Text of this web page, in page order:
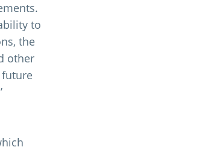
to
the
other
future
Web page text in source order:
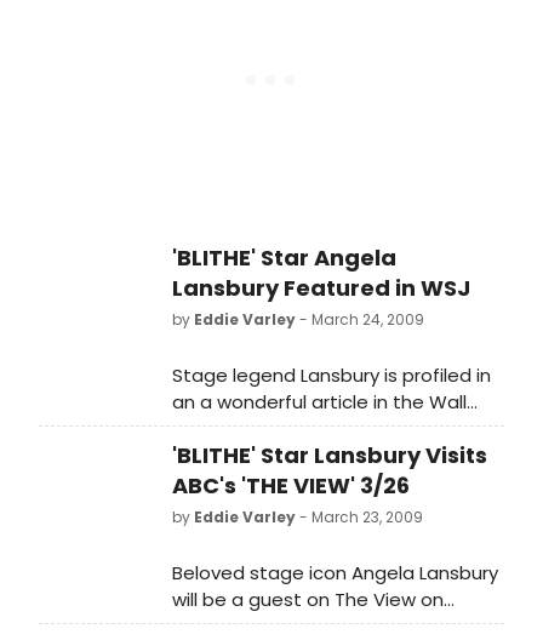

## [WORK INSTRUCTIONS]
Please repeat each record above precisely, with the pictures left out.

## [RESPONSE FOR THIS EXERCISE]
Text of this web page, in page order:
to
the
other
future
Web page text in source order:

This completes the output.